== Task brief ==
Would you output the following records verbatim and skip the images in them?

Collected data:
⟨

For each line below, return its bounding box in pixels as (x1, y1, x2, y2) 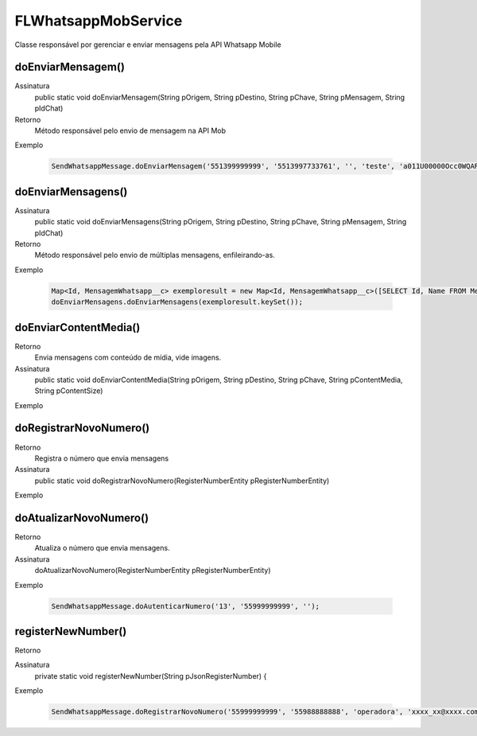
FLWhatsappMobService (14, 12, 183, 29)
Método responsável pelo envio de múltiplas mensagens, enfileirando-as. (34, 251, 276, 260)
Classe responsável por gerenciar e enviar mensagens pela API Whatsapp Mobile (14, 40, 281, 49)
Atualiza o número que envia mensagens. (34, 543, 170, 553)
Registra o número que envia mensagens (34, 454, 169, 463)
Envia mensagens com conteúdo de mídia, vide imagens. (34, 352, 222, 362)
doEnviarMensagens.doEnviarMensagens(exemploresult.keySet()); (51, 298, 304, 306)
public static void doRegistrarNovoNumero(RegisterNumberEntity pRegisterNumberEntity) (34, 476, 330, 485)
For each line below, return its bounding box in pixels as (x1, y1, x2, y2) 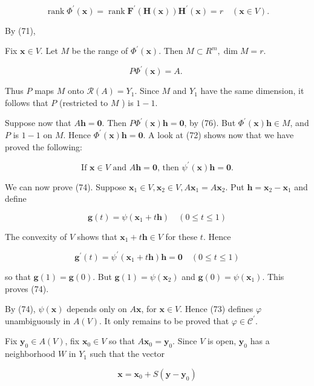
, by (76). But (184, 116, 236, 129)
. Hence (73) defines (180, 302, 253, 315)
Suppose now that (5, 116, 71, 129)
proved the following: (5, 140, 83, 153)
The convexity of (5, 230, 67, 242)
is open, (208, 334, 237, 347)
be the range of (71, 44, 128, 57)
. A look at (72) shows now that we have (143, 128, 294, 141)
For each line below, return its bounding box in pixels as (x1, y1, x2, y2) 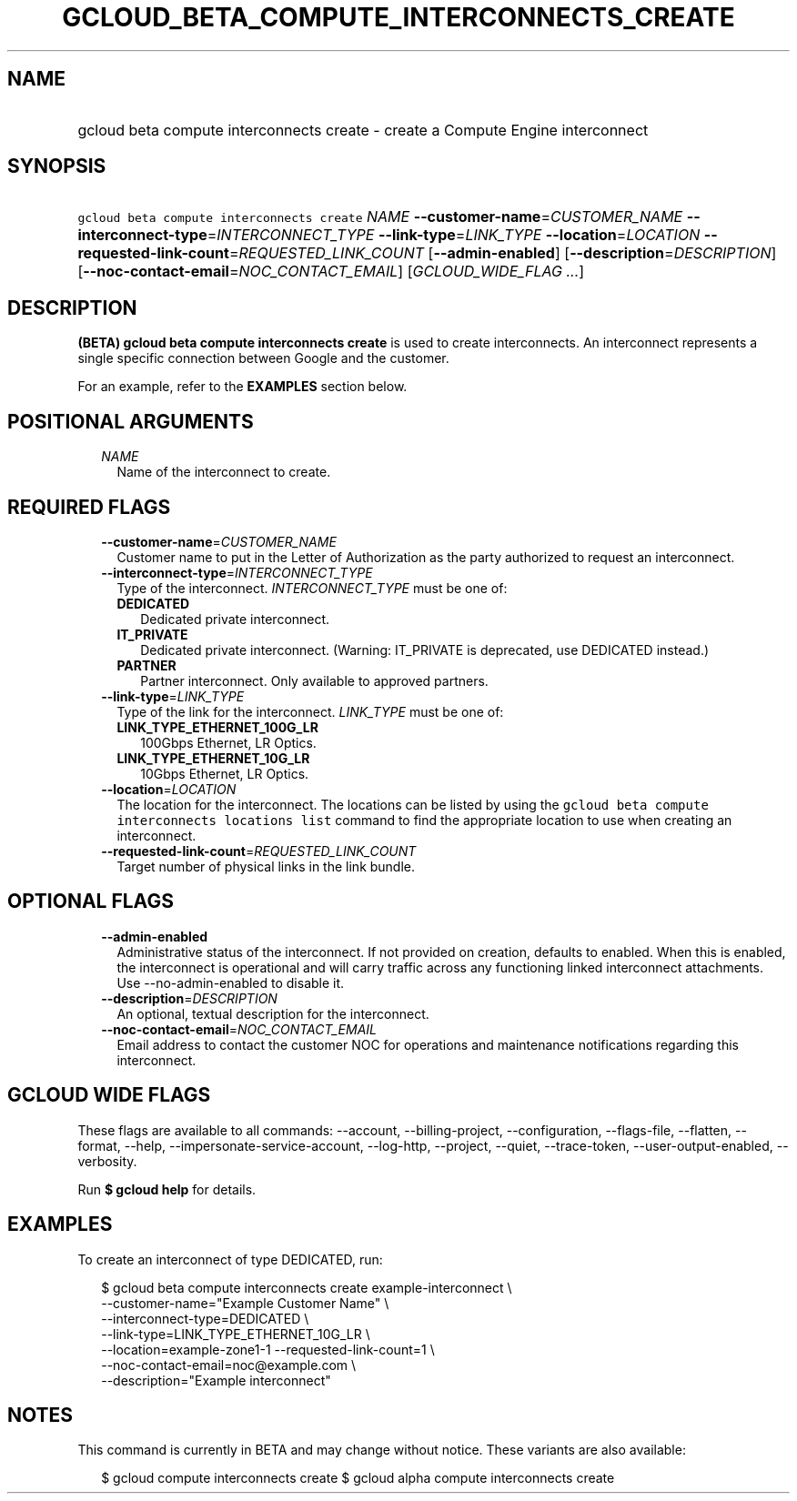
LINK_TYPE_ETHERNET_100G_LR (116, 719, 318, 735)
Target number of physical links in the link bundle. (116, 858, 416, 874)
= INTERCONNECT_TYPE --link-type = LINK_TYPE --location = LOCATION (207, 226, 701, 245)
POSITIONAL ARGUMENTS (7, 409, 254, 433)
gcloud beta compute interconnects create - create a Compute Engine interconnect (77, 120, 649, 139)
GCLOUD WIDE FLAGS (7, 1083, 211, 1107)
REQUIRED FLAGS (7, 495, 171, 519)
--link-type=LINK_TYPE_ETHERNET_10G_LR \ (101, 1325, 370, 1342)
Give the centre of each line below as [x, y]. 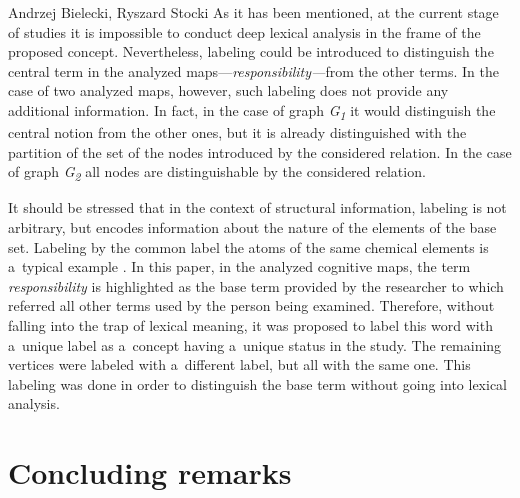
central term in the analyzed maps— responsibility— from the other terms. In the [254, 70]
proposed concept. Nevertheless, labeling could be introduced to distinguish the [251, 51]
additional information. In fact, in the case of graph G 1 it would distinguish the [252, 111]
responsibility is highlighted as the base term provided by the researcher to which [256, 285]
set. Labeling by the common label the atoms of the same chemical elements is [248, 246]
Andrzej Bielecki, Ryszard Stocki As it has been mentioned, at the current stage [253, 12]
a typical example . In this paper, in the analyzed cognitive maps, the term [239, 266]
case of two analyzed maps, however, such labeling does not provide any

⟩

== Exercise result ==
For each line below, return its bounding box in pixels as (x1, y1, x2, y2) 
FLWhatsappMobService (14, 12, 183, 29)
Método responsável pelo envio de múltiplas mensagens, enfileirando-as. (34, 251, 276, 260)
Classe responsável por gerenciar e enviar mensagens pela API Whatsapp Mobile (14, 40, 281, 49)
Atualiza o número que envia mensagens. (34, 543, 170, 553)
Registra o número que envia mensagens (34, 454, 169, 463)
Envia mensagens com conteúdo de mídia, vide imagens. (34, 352, 222, 362)
doEnviarMensagens.doEnviarMensagens(exemploresult.keySet()); (51, 298, 304, 306)
public static void doRegistrarNovoNumero(RegisterNumberEntity pRegisterNumberEntity) (34, 476, 330, 485)
For each line below, return its bounding box in pixels as (x1, y1, x2, y2) 
, by (76). But (184, 116, 236, 129)
. Hence (73) defines (180, 302, 253, 315)
Suppose now that (5, 116, 71, 129)
proved the following: (5, 140, 83, 153)
The convexity of (5, 230, 67, 242)
is open, (208, 334, 237, 347)
be the range of (71, 44, 128, 57)
. A look at (72) shows now that we have (143, 128, 294, 141)
For each line below, return its bounding box in pixels as (x1, y1, x2, y2) 
LINK_TYPE_ETHERNET_100G_LR (116, 719, 318, 735)
Target number of physical links in the link bundle. (116, 858, 416, 874)
= INTERCONNECT_TYPE --link-type = LINK_TYPE --location = LOCATION (207, 226, 701, 245)
POSITIONAL ARGUMENTS (7, 409, 254, 433)
gcloud beta compute interconnects create - create a Compute Engine interconnect (77, 120, 649, 139)
GCLOUD WIDE FLAGS (7, 1083, 211, 1107)
REQUIRED FLAGS (7, 495, 171, 519)
--link-type=LINK_TYPE_ETHERNET_10G_LR \ (101, 1325, 370, 1342)
Give the centre of each line below as [x, y]. 
central term in the analyzed maps— responsibility— from the other terms. In the [254, 70]
proposed concept. Nevertheless, labeling could be introduced to distinguish the [251, 51]
additional information. In fact, in the case of graph G 1 it would distinguish the [252, 111]
responsibility is highlighted as the base term provided by the researcher to which [256, 285]
set. Labeling by the common label the atoms of the same chemical elements is [248, 246]
Andrzej Bielecki, Ryszard Stocki As it has been mentioned, at the current stage [253, 12]
a typical example . In this paper, in the analyzed cognitive maps, the term [239, 266]
case of two analyzed maps, however, such labeling does not provide any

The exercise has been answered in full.